Our group pursues highly interdisciplinary research at the interfaces of chemistry, biology, and materials science. Much of this work exploits programmable molecular interactions between nucleic acids and proteins to direct the assembly of nanometer-scale components and to construct information-processing circuitry inside living cells. These efforts have wide-ranging implications for biotechnology, energy, biosensing, and nanotechnology.

Our research program can be divided between two principal areas.


Synthetic Biology

Our long-term aim is to develop robust platforms for controlling biological systems that enable us to rapidly deploy cells as nano/micromachines that do useful work. Although conventional approaches in synthetic biology have relied on repurposing existing biological parts, we employ a combination of biological insight and computer-aided design to develop completely new components for synthetic biology. Such de-novo-designed parts are engineered from the ground up for optimal performance and facile integration into synthetic gene networks of greater complexity. Typical projects in this area involve the invention of new biological parts, the construction of novel synthetic gene networks, and the development of paper-based diagnostic tests.
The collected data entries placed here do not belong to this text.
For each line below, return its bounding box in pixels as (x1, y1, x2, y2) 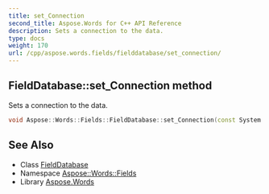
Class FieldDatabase (19, 159, 89, 169)
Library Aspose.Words (19, 176, 95, 186)
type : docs (8, 34, 45, 43)
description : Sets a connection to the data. (8, 27, 163, 35)
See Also (8, 138, 54, 152)
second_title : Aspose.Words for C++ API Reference (8, 19, 182, 27)
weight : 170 (8, 42, 48, 50)
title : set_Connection (8, 11, 85, 20)

As materials reach nanometer-scale dimensions, quantum mechanical effects play important roles in defining their properties. Nanomaterials are thus intriguing materials as a result of their unique electronic, optical, and mechanical properties, and because their dimensions are commensurate with critical length scales in biology. Nevertheless, it remains difficult to synthesize nanomaterials with precisely-controlled sizes and properties, and it is challenging to assemble nanometer-scale components over macroscopic distances. Effective strategies to solve these problems are required to fully exploit the enhanced properties of nanomaterials.

Our group develops separation techniques and chemical functionalization schemes to augment the capabilities of nanomaterials. Furthermore, we program molecular interactions to direct the assembly of nanomaterials into useful architectures. We employ these strategies for applications in nanoelectronics, photonics, energy harvesting, and biosensing. Typical projects involve the synthesis and characterization of new nanomaterials and integration of these novel materials into electronic or sensing devices.